现在的位置: 首页 > 综合 > 正文

RMAN Backup Performance

2013年09月13日 ⁄ 综合 ⁄ 共 16733字 ⁄ 字号 评论关闭

 An rman backup spawns many processes and when a backup is taking a long time to complete it can be difficult to determine the cause.  This note looks at each of those processes and their purpose and offers guidelines for identifying where the time is being
spent and if necessary, what additional diagnostics can be set to help resolve the problem. 

This note is intended for use by Database Administrators and Support personnel investigating RMAN backup performance.  It specifically looks at issues related to the processing of RMAN metadata, the writing of tape backups (though many of the principles
discussed are also applicable to disk backups) and how to determine where the time is being spent : in Oracle or in the Media Manager Layer.  Problems related to reading/writing from disk/storage devices are outside the scope of this document.

 

A basic understanding of RMAN and Oracle is assumed.

RMAN Processes

RMAN always spawns TWO processes (sessions) when connected to a target database:

  • 1st default channel
  • polling channel

ALL other processes (sessions) are spawned sequentially according to the backup configuration used.
RMAN commands are executed sequentially according to their order of appearance in the backup script.

(1) RMAN client

The backup process is driven by the RMAN client. It is responsible for parsing rman commands, generating pl/sql programs (one per channel) to carry out the RMAN backup, balancing the workload across the allocated channels and executing the backup and catalog/controlfile
resyncs/queries via a series of Remote Procedure Calls (RPC) to the target and catalog databases.

If an RMAN debug trace is requested, this is the process that is traced.

(2) 1st Default Channel

All RPC calls issued by the RMAN client to the target (other than the backup itself) is executed by this channel: compatibility checks during connection, queries against the controlfile during backup and catalog resync operations, execution of all sql statements
issued via RMAN (mount, open, setting events etc).

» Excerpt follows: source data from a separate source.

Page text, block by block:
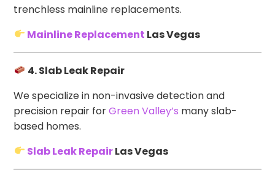
trenchless mainline replacements.
Mainline Replacement Las Vegas
4. Slab Leak Repair
We specialize in non-invasive detection and
precision repair forGreen Valley’s many slab-
based homes.
Slab Leak RepairLas Vegas
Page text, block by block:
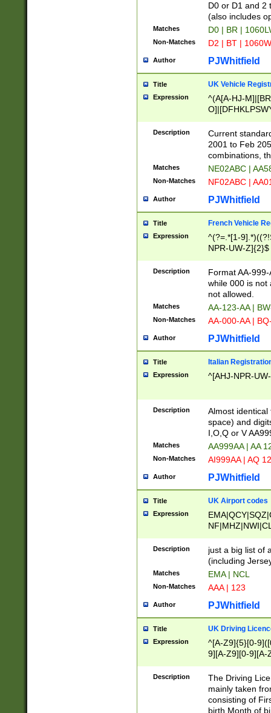
D0 or D1 and 2
(also includes
Matches D0 | BR |
Non-Matches D2 | BT |
Author PJWhitfield
Title UK Vehicle
Expression
^(A[A-HJ-
F]|)(0[02-9]|[1-
Description
Current
2001 to Feb
combinations,
Matches NE02ABC |
Non-Matches NF02ABC |
Author PJWhitfield
Title French Vehicle
Expression
^(?=.*[1-
NPR-UW-Z]{2}$
Description
Format AA-
while 000 is not
not allowed.
Matches AA-123-AA |
Non-Matches AA-000-AA |
Author PJWhitfield
Title Italian
Expression ^[AHJ-NPR-
Description
Almost
space) and
I,O,Q or V
Matches AA999AA | AA
Non-Matches AI999AA | AQ
Author PJWhitfield
Title UK Airport codes
Expression
Description
just a big list of
(including
Matches EMA | NCL
Non-Matches AAA | 123
Author PJWhitfield
Title UK Driving
Expression
^[A-Z9]{5}[0-
9][A-Z9][0-9][A-
Description
The Driving
mainly taken
consisting of
birth Month of
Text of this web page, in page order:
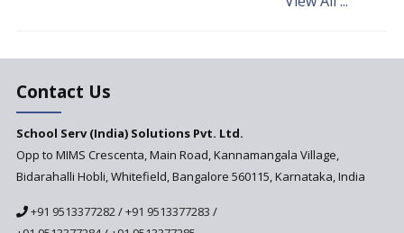
Andhra Pradesh's Talliki
Updated NCERT Textbooks
Anticipated to be
Implemented in 2024–2025
Framework to be Implemented
Contact Us
School Serv (India) Solutions Pvt. Ltd.
Opp to MIMS Crescenta, Main Road, Kannamangala Village,
Bidarahalli Hobli, Whitefield, Bangalore 560115, Karnataka, India
+91 9513377282/+91 9513377283 /
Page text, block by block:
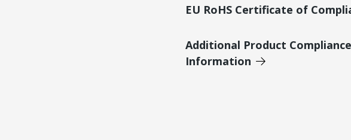
EU RoHS Certificate of
Additional Product Compliance
Information
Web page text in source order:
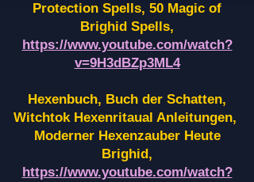
Protection Spells, 50 Magic of
Brighid Spells,
https://www.youtube.com/watch?
v=9H3dBZp3ML4
Hexenbuch, Buch der Schatten,
Witchtok Hexenritaual Anleitungen,
Moderner Hexenzauber Heute
Brighid,
https://www.youtube.com/watch?

If a bottleneck in the Oracle layer is suspected, this is the process to be traced.

(3) Polling Channel

Used for polling each allocated channel to see current state of last RPC made and determine if it is ready for the next RPC from the client. From a performance perspective you can ignore this process.

(4) Allocated Channel (tape or disk)

The allocated channel has only one purpose: to read data blocks from disk into an input buffer, to transfer that data to an output buffer and then to make a request to the media manager (or OS) that the block be written to the appropriate device. During transfer
to the output buffer, corruption checks are made hence only blocks included in the backuppiece are checked for corruption.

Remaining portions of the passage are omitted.